▸ PROBLEM TO WORK ON:
In the entries below, which lines run from the one containing "or adaptive time" to the one containing "to solve the system. [55, 26]"? Copy exactly those lines, ends included, and no others.

▸ RECORDED DATA:
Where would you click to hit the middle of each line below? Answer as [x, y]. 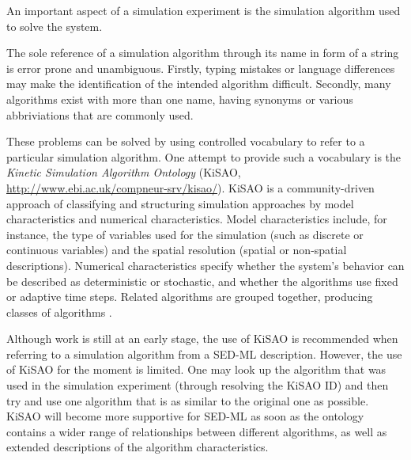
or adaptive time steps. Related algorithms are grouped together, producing [190, 297]
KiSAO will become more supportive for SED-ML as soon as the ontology [185, 416]
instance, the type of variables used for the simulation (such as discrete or [185, 234]
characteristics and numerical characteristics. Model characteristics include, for [197, 219]
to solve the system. [55, 26]
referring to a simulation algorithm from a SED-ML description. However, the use [204, 354]
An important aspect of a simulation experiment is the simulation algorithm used [204, 10]
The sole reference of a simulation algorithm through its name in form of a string [203, 53]

▸ RESULT:
or adaptive time steps. Related algorithms are grouped together, producing [190, 297]
KiSAO will become more supportive for SED-ML as soon as the ontology [185, 416]
instance, the type of variables used for the simulation (such as discrete or [185, 234]
characteristics and numerical characteristics. Model characteristics include, for [197, 219]
to solve the system. [55, 26]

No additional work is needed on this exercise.